**To do**
Looking at the records below, say how many lines include "next", and add nothing else.

----- Dataset excerpts

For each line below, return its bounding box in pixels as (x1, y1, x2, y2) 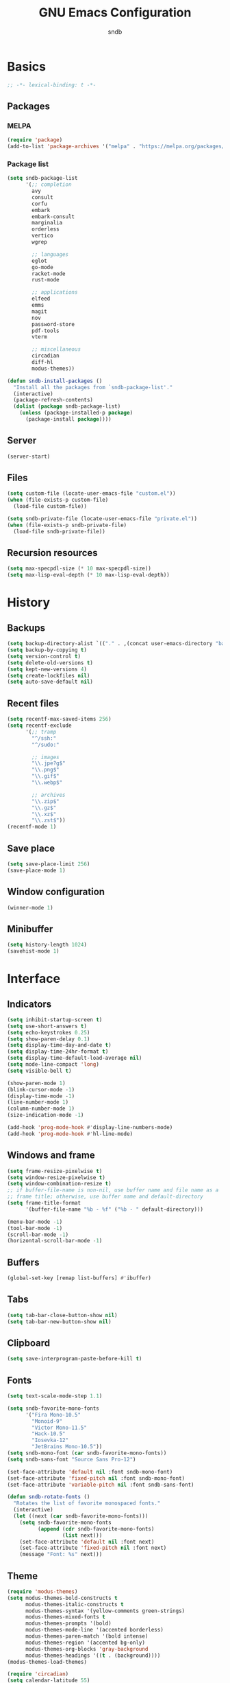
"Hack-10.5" (31, 1430, 66, 1437)
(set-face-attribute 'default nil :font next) (19, 1538, 155, 1545)
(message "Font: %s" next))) (19, 1551, 103, 1558)
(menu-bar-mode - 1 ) (7, 1218, 63, 1225)
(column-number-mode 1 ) (7, 1105, 75, 1113)
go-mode (31, 264, 53, 270)
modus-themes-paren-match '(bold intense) (25, 1633, 149, 1640)
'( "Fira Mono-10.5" (25, 1411, 81, 1418)
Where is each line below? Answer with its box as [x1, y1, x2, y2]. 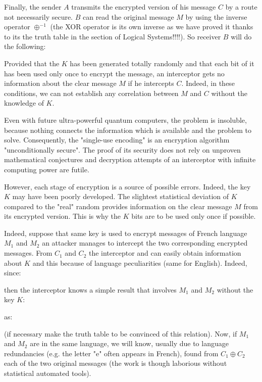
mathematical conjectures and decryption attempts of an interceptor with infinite [4, 154, 256, 165]
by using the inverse [185, 11, 247, 22]
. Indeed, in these [181, 78, 235, 88]
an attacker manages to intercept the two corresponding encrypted [42, 237, 248, 248]
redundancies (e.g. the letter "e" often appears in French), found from [4, 348, 219, 358]
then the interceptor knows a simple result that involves [4, 284, 177, 295]
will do [231, 31, 252, 41]
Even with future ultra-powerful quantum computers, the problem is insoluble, [4, 114, 247, 125]
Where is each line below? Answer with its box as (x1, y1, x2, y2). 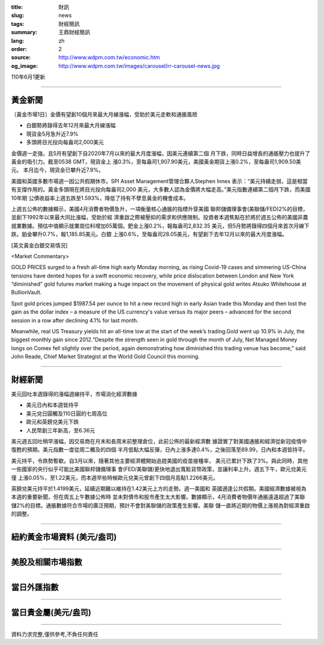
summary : (11, 29, 38, 36)
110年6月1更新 (11, 73, 46, 80)
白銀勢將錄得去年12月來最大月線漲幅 (26, 122, 116, 129)
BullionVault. (11, 289, 42, 296)
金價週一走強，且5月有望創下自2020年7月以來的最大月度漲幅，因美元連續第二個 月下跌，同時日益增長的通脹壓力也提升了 (11, 150, 310, 157)
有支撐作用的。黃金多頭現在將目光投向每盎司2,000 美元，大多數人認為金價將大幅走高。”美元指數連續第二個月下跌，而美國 (11, 186, 311, 193)
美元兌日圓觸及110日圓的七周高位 (26, 410, 108, 417)
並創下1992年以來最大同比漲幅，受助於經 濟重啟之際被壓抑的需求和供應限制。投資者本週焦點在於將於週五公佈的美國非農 (11, 214, 308, 221)
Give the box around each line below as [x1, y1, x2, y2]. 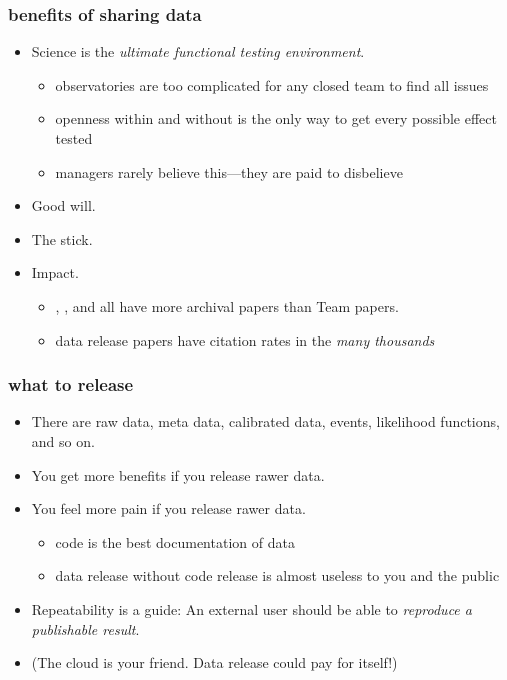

----------

**Answer area**
2